On Thu, 2023-01-12 at 08:56 +0800, Huang, Ying wrote:
> "Huang, Kai" <kai.huang@xxxxxxxxx> writes:
> 
> > On Tue, 2023-01-10 at 08:18 -0800, Hansen, Dave wrote:
> > > On 1/10/23 04:09, Huang, Kai wrote:
> > > > On Mon, 2023-01-09 at 08:51 -0800, Dave Hansen wrote:
> > > > > On 1/9/23 03:48, Huang, Kai wrote:
> > > > > > > > > > This can also be enhanced in the future, i.e. by allowing adding non-TDX
> > > > > > > > > > memory to a separate NUMA node.  In this case, the "TDX-capable" nodes
> > > > > > > > > > and the "non-TDX-capable" nodes can co-exist, but the kernel/userspace
> > > > > > > > > > needs to guarantee memory pages for TDX guests are always allocated from
> > > > > > > > > > the "TDX-capable" nodes.
> > > > > > > > 
> > > > > > > > Why does it need to be enhanced?  What's the problem?
> > > > > > 
> > > > > > The problem is after TDX module initialization, no more memory can be hot-added
> > > > > > to the page allocator.
> > > > > > 
> > > > > > Kirill suggested this may not be ideal. With the existing NUMA ABIs we can
> > > > > > actually have both TDX-capable and non-TDX-capable NUMA nodes online. We can
> > > > > > bind TDX workloads to TDX-capable nodes while other non-TDX workloads can
> > > > > > utilize all memory.
> > > > > > 
> > > > > > But probably it is not necessarily to call out in the changelog?
> > > > > 
> > > > > Let's say that we add this TDX-compatible-node ABI in the future.  What
> > > > > will old code do that doesn't know about this ABI?
> > > > 
> > > > Right.  The old app will break w/o knowing the new ABI.  One resolution, I
> > > > think, is we don't introduce new userspace ABI, but hide "TDX-capable" and "non-
> > > > TDX-capable" nodes in the kernel, and let kernel to enforce always allocating
> > > > TDX guest memory from those "TDX-capable" nodes.
> > > 
> > > That doesn't actually hide all of the behavior from users.  Let's say
> > > they do:
> > > 
> > >       numactl --membind=6 qemu-kvm ...
> > > 
> > > In other words, take all of this guest's memory and put it on node 6.

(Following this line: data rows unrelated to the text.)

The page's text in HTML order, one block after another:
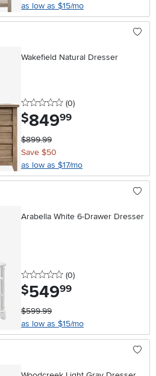
as low as $15/mo
Wakefield Natural Dresser
0 stars
(0reviews
)
$849.99
$899.99
Save $50
as low as $17/mo
Arabella White 6-Drawer Dresser
0 stars
(0reviews
)
$549.99
$599.99
as low as $15/mo
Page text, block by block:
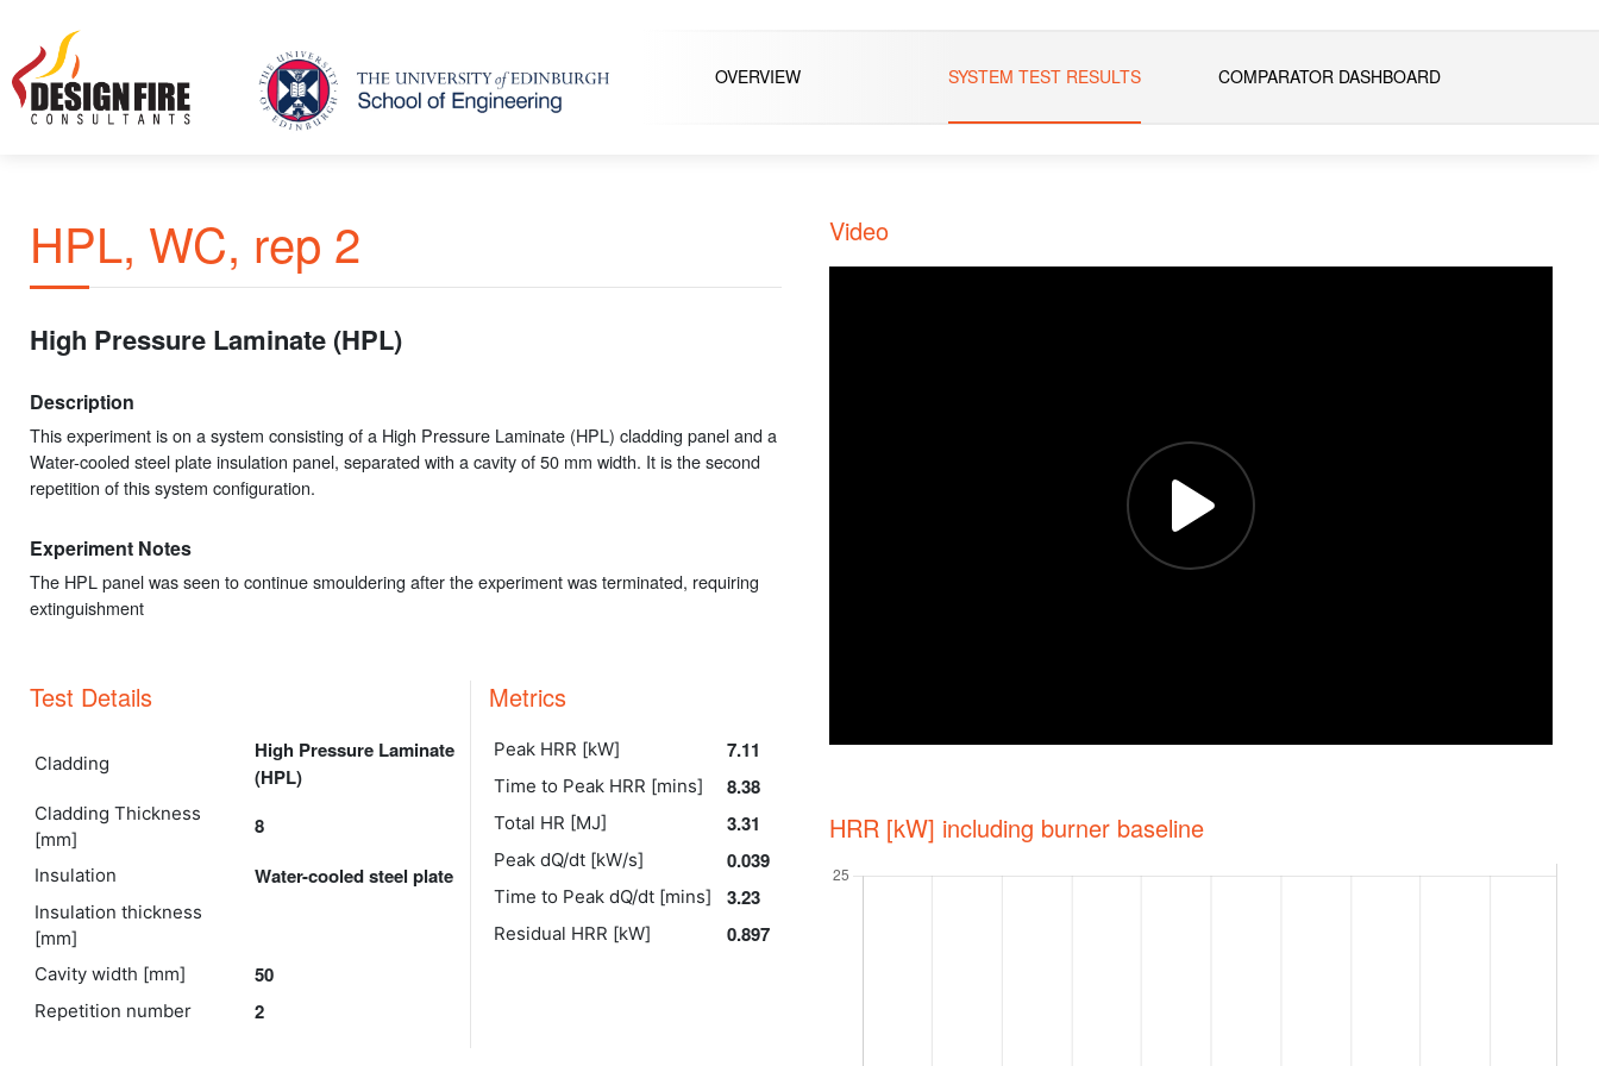
OVERVIEW SYSTEM TEST RESULTS COMPARATOR DASHBOARD
HPL, WC, rep 2
High Pressure Laminate (HPL)
Description
This experiment is on a system consisting of a High Pressure Laminate (HPL) cladding panel and a
Water-cooled steel plate insulation panel, separated with a cavity of 50 mm width. It is the second
repetition of this system configuration.
Experiment Notes
The HPL panel was seen to continue smouldering after the experiment was terminated, requiring
extinguishment
Test Details
Cladding
High Pressure Laminate
(HPL)
Cladding Thickness
[mm]
8
Insulation Water-cooled steel plate
Insulation thickness
[mm]
Cavity width [mm]
50
Repetition number 2
Metrics
Peak HRR [kW] 7.11
Time to Peak HRR [mins] 8.38
Total HR [MJ] 3.31
Peak dQ/dt [kW/s] 0.039
Time to Peak dQ/dt [mins] 3.23
Residual HRR [kW] 0.897
Video
HRR [kW] including burner baseline
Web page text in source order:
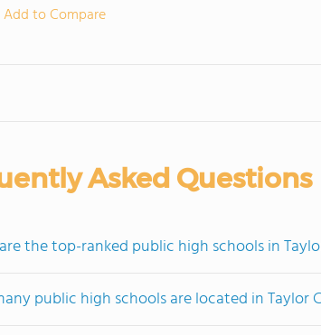
Add to Compare
Asked Questions
the top-ranked public high schools in
public high schools are located in Taylor
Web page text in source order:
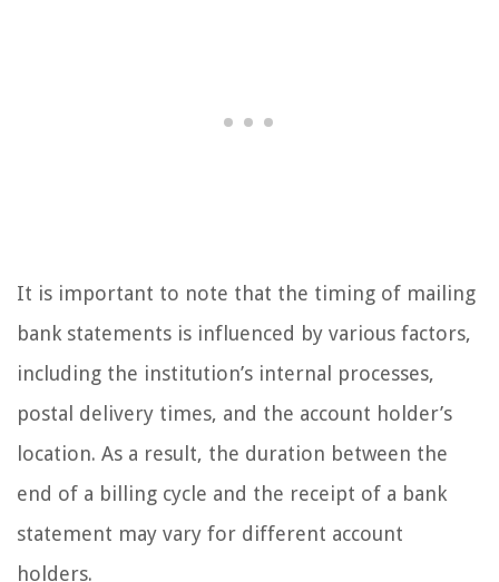
It is important to note that the timing of mailing
bank statements is influenced by various factors,
including the institution’s internal processes,
postal delivery times, and the account holder’s
location. As a result, the duration between the
end of a billing cycle and the receipt of a bank
statement may vary for different account
holders.
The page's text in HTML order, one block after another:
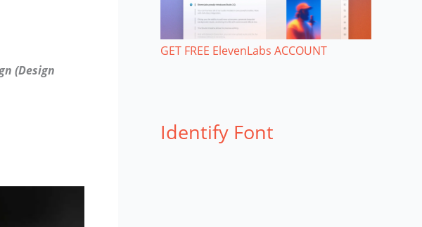
(Design
GET FREE ElevenLabs ACCOUNT
Identify Font
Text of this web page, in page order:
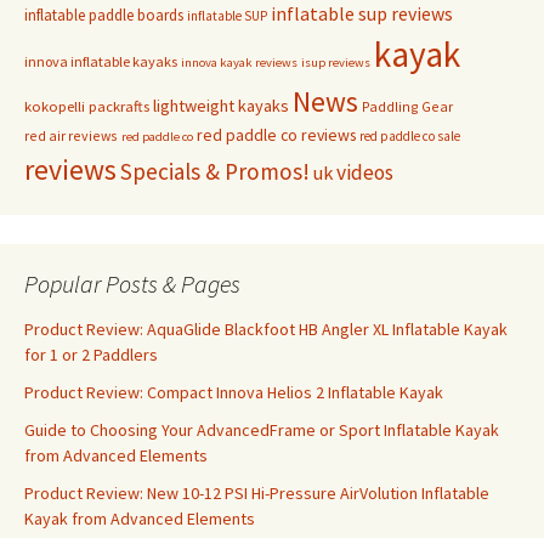
inflatable paddle boards inflatable SUP inflatable sup reviews
innova inflatable kayaks innova kayak reviews isup reviews kayak
kokopelli packrafts lightweight kayaks News Paddling Gear
red air reviews red paddle co red paddle co reviews red paddle co sale
reviewsSpecials & Promos! ukvideos
Popular Posts & Pages
Product Review: AquaGlide Blackfoot HB Angler XL Inflatable Kayak
for 1 or 2 Paddlers
Product Review: Compact Innova Helios 2 Inflatable Kayak
Guide to Choosing Your AdvancedFrame or Sport Inflatable Kayak
from Advanced Elements
Product Review: New 10-12 PSI Hi-Pressure AirVolution Inflatable
Kayak from Advanced Elements
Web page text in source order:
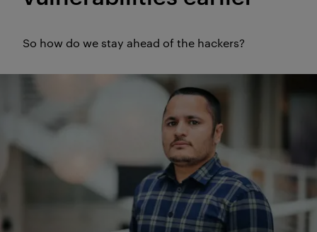
(The summary was created by AI
So how do we stay ahead of the hackers?
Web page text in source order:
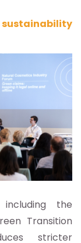
the
Transition
stricter
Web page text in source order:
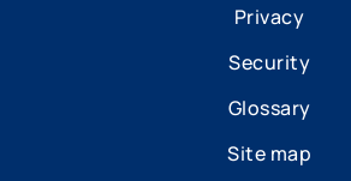
Privacy
Security
Glossary
Site map
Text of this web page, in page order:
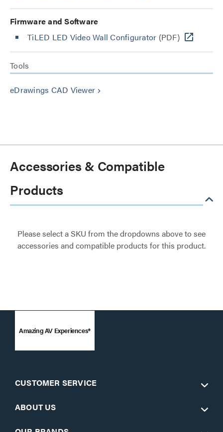
Firmware and Software
TiLED LED Video Wall Configurator (PDF)
Tools
eDrawings CAD Viewer keyboard_arrow_right
Accessories & Compatible
Products
Please select a SKU from the dropdowns above to see
accessories and compatible products for this product.
Amazing AV Experiences®
CUSTOMER SERVICE
ABOUT US
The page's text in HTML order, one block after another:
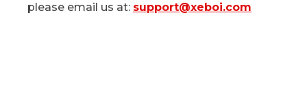
please email us at: support@xeboi.com
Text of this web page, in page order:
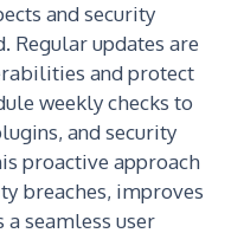
and security
Regular updates are
and protect
weekly checks to
and security
proactive approach
breaches, improves
seamless user
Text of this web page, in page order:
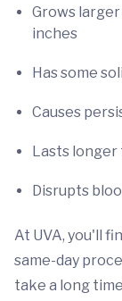
Grows
inches
Has some
Causes
Lasts
Disrupts
At UVA, you'll
same-day
take a long
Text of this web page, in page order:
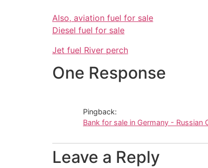
Also, aviation fuel for sale
Diesel fuel for sale
Jet fuel River perch
One Response
Pingback:
Bank for sale in Germany - Russian
Leave a Reply
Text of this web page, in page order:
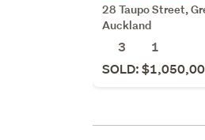
28 Taupo Street,
Auckland
3
1
SOLD:
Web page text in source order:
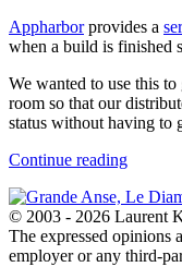
Appharborprovides a
when a build is finished
We wanted to use this
room so that our
status without having to
Continue reading
© 2003 - 2026 Laurent
The expressed opinions
employer or any third-
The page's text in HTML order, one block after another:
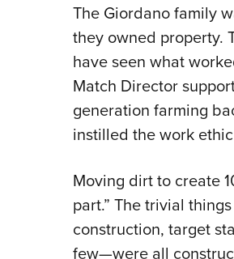
The Giordano family
they owned property.
have seen what
Match Director
generation farming
instilled the work
Moving dirt to create
part.” The trivial
construction, target
few—were all
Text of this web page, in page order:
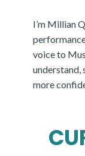
I’m Millian
voice to
understand,
more
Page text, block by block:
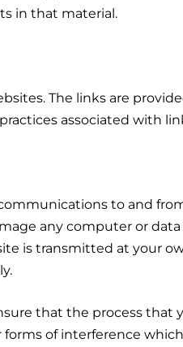
in that material.
The links are
associated with
to and
any computer or
is transmitted at your
that the process that
of interference
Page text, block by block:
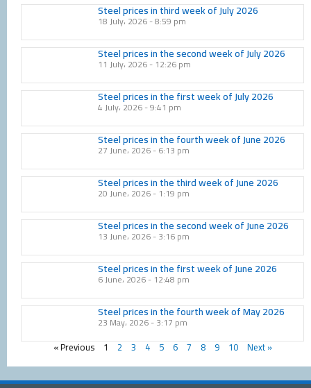
Steel prices in third week of July 2026
18 July، 2026 8:59 pm
Steel prices in the second week of July 2026
11 July، 2026 12:26 pm
Steel prices in the first week of July 2026
4 July، 2026 9:41 pm
Steel prices in the fourth week of June 2026
27 June، 2026 6:13 pm
Steel prices in the third week of June 2026
20 June، 2026 1:19 pm
Steel prices in the second week of June 2026
13 June، 2026 3:16 pm
Steel prices in the first week of June 2026
6 June، 2026 12:48 pm
Steel prices in the fourth week of May 2026
23 May، 2026 3:17 pm
« Previous 1 2 3 4 5 6 7 8 9 10 Next »
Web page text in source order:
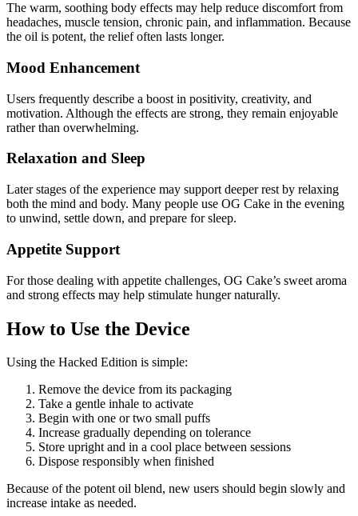
The warm, soothing body effects may help reduce discomfort from
headaches, muscle tension, chronic pain, and inflammation. Because
the oil is potent, the relief often lasts longer.
Mood Enhancement
Users frequently describe a boost in positivity, creativity, and
motivation. Although the effects are strong, they remain enjoyable
rather than overwhelming.
Relaxation and Sleep
Later stages of the experience may support deeper rest by relaxing
both the mind and body. Many people use OG Cake in the evening
to unwind, settle down, and prepare for sleep.
Appetite Support
For those dealing with appetite challenges, OG Cake’s sweet aroma
and strong effects may help stimulate hunger naturally.
How to Use the Device
Using the Hacked Edition is simple:
Remove the device from its packaging
Take a gentle inhale to activate
Begin with one or two small puffs
Increase gradually depending on tolerance
Store upright and in a cool place between sessions
Dispose responsibly when finished
Because of the potent oil blend, new users should begin slowly and
increase intake as needed.
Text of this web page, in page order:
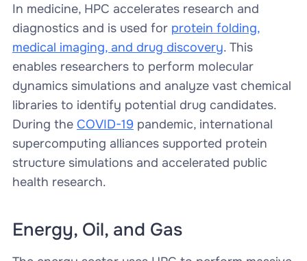
In medicine, HPC accelerates research and
diagnostics and is used for protein folding,
medical imaging, and drug discovery. This
enables researchers to perform molecular
dynamics simulations and analyze vast chemical
libraries to identify potential drug candidates.
During the COVID-19pandemic, international
supercomputing alliances supported protein
structure simulations and accelerated public
health research.
Energy, Oil, and Gas
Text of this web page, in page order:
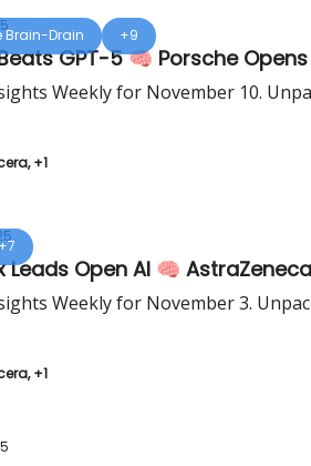
Brain-Drain +9
GPT-5 🧠 Porsche
Weekly for November 10.
+1
Leads Open AI 🧠
Weekly for November 3.
+1
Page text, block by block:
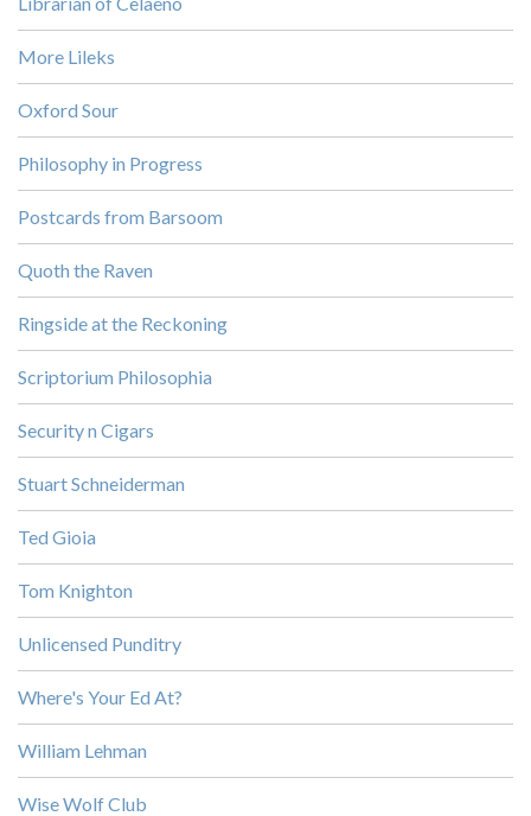
More Lileks
Oxford Sour
Philosophy in Progress
Postcards from Barsoom
Quoth the Raven
Ringside at the Reckoning
Scriptorium Philosophia
Security n Cigars
Stuart Schneiderman
Ted Gioia
Tom Knighton
Unlicensed Punditry
Where's Your Ed At?
William Lehman
Wise Wolf Club
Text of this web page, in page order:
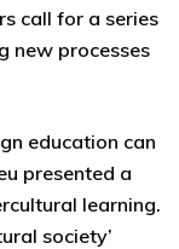
call for a series
new processes
education can
presented a
learning.
society’
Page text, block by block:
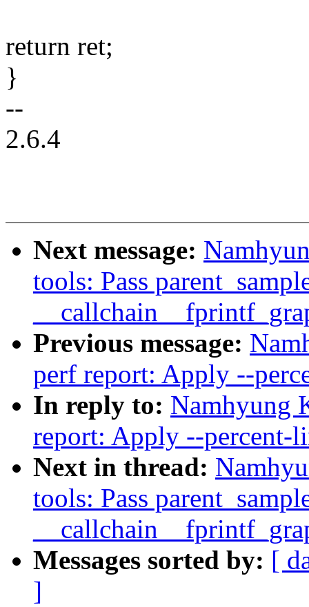
return ret;
}
--
2.6.4
Next message:
tools: Pass
Previous message:
perf report: Apply --
In reply to: Namhyung
report: Apply --percent-
Next in thread:
tools: Pass
Messages sorted by: [
]
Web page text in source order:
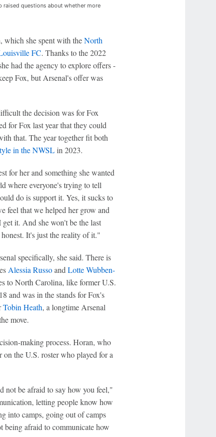
raised questions about whether more
which she spent with theNorth
FC. Thanks to the 2022
had the agency to explore offers -
Fox, but Arsenal's offer was
the decision was for Fox
for Fox last year that they could
that. The year together fit both
in the NWSLin 2023.
for her and something she wanted
where everyone's trying to tell
do is support it. Yes, it sucks to
feel that we helped her grow and
it. And she won't be the last
It's just the reality of it."
specifically, she said. There is
Alessia RussoandLotte Wubben-
to North Carolina, like former U.S.
and was in the stands for Fox's
Tobin Heath, a longtime Arsenal
move.
making process. Horan, who
on the U.S. roster who played for a
not be afraid to say how you feel,"
letting people know how
into camps, going out of camps
being afraid to communicate how
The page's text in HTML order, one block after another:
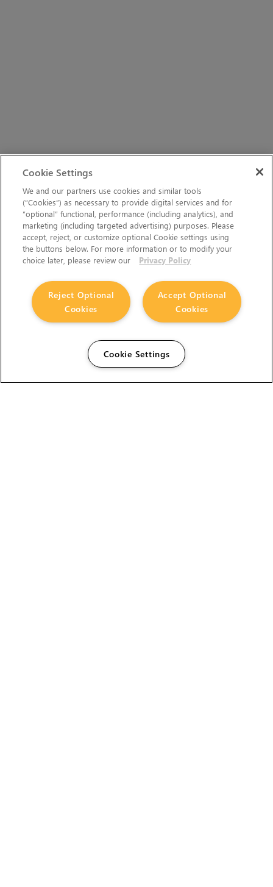
Cookie Settings
We and our partners use cookies and similar tools
(“Cookies”) as necessary to provide digital services and for
“optional” functional, performance (including analytics), and
marketing (including targeted advertising) purposes. Please
accept, reject, or customize optional Cookie settings using
the buttons below. For more information or to modify your
choice later, please review our
Privacy Policy
Accept Optional
Cookies
Reject Optional
Cookies
Cookie Settings
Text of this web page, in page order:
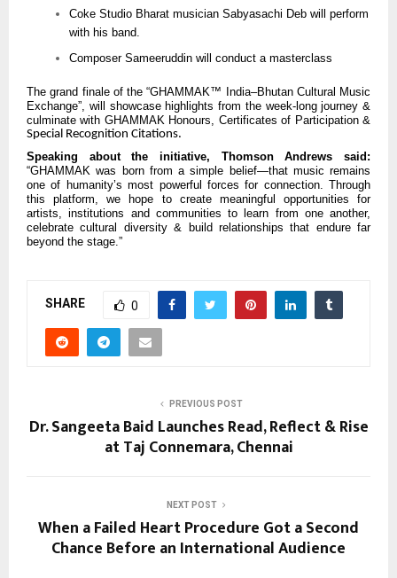
Coke Studio Bharat musician Sabyasachi Deb will perform
with his band.
Composer Sameeruddin will conduct a masterclass
The grand finale of the “GHAMMAK™ India–Bhutan Cultural Music
Exchange”, will showcase highlights from the week-long journey &
culminate with GHAMMAK Honours, Certificates of Participation &
Special Recognition Citations.
Speaking about the initiative, Thomson Andrews said:
“GHAMMAK was born from a simple belief—that music remains
one of humanity’s most powerful forces for connection. Through
this platform, we hope to create meaningful opportunities for
artists, institutions and communities to learn from one another,
celebrate cultural diversity & build relationships that endure far
beyond the stage.”
SHARE 0
PREVIOUS POST
Dr. Sangeeta Baid Launches Read, Reflect & Rise
at Taj Connemara, Chennai
NEXT POST
When a Failed Heart Procedure Got a Second
Chance Before an International Audience

> > > There lots of free memory on node 6 which is TDX-*IN*compatible.  Then,
> > > they make it a TDX guest:
> > > 
> > >       numactl --membind=6 qemu-kvm -tdx ...
> > > 
> > > What happens?  Does the kernel silently ignore the --membind=6?  Or does
> > > it return -ENOMEM somewhere and confuse the user who has *LOTS* of free
> > > memory on node 6.
> > > 
> > > In other words, I don't think the kernel can just enforce this
> > > internally and hide it from userspace.
> > 
> > IIUC, the kernel, for instance KVM who has knowledge the 'task_struct' is a TDX
> > guest, can manually AND "TDX-capable" node masks to task's mempolicy, so that
> > the memory will always be allocated from those "TDX-capable" nodes.  KVM can
> > refuse to create the TDX guest if it found task's mempolicy doesn't have any
> > "TDX-capable" node, and print out a clear message to the userspace.
> > 
> > But I am new to the core-mm, so I might have some misunderstanding.
> 
> KVM here means in-kernel KVM module?  If so, KVM can only output some
> message in dmesg.  Which isn't very good for users to digest.  It's
> better for the user space QEMU to detect whether current configuration
> is usable and respond to users, via GUI, or syslog, etc.

I am not against this. For instance, maybe we can add some dedicated error code
and let KVM return it to Qemu, but I don't want to speak for KVM guys.  We can
discuss this more when we have patches actually sent out to the community.